Data records:
--- --- ---

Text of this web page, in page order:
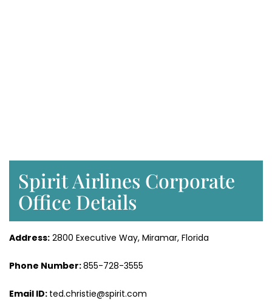
Spirit Airlines Corporate
Office Details
Address: 2800 Executive Way, Miramar, Florida
Phone Number:855-728-3555
Email ID: ted.christie@spirit.com
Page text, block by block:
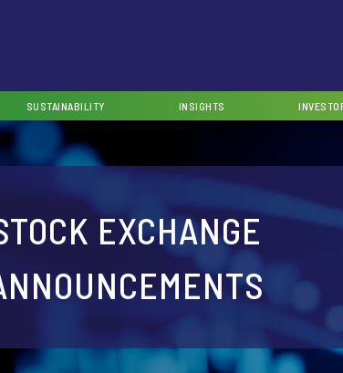
SUSTAINABILITY INSIGHTS
EXCHANGE
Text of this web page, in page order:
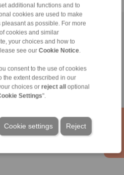
additional functions and to
cookies are used to make
as possible. For more
cookies and similar
your choices and how to
see our Cookie Notice.
consent to the use of cookies
the extent described in our
choices or reject all
optional
Settings".
Reject
Cookie settings
|Privacy Statement
of Sale|Login
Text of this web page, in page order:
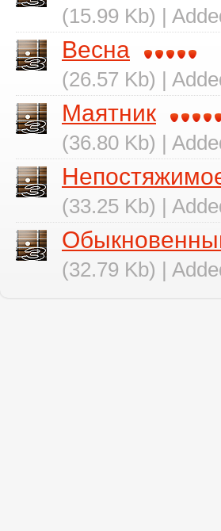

--- --- ---

# Task
Pictures don't belong in the copy. Transcribe every record exactly as it appears.

# Task response
Text of this web page, in page order:
Spirit Airlines Corporate
Office Details
Address: 2800 Executive Way, Miramar, Florida
Phone Number:855-728-3555
Email ID: ted.christie@spirit.com
Page text, block by block:
SUSTAINABILITY INSIGHTS
EXCHANGE
Text of this web page, in page order:
additional functions and to
cookies are used to make
as possible. For more
cookies and similar
your choices and how to
see our Cookie Notice.
consent to the use of cookies
the extent described in our
choices or reject all
optional
Settings".
Reject
Cookie settings
|Privacy Statement
of Sale|Login
Text of this web page, in page order:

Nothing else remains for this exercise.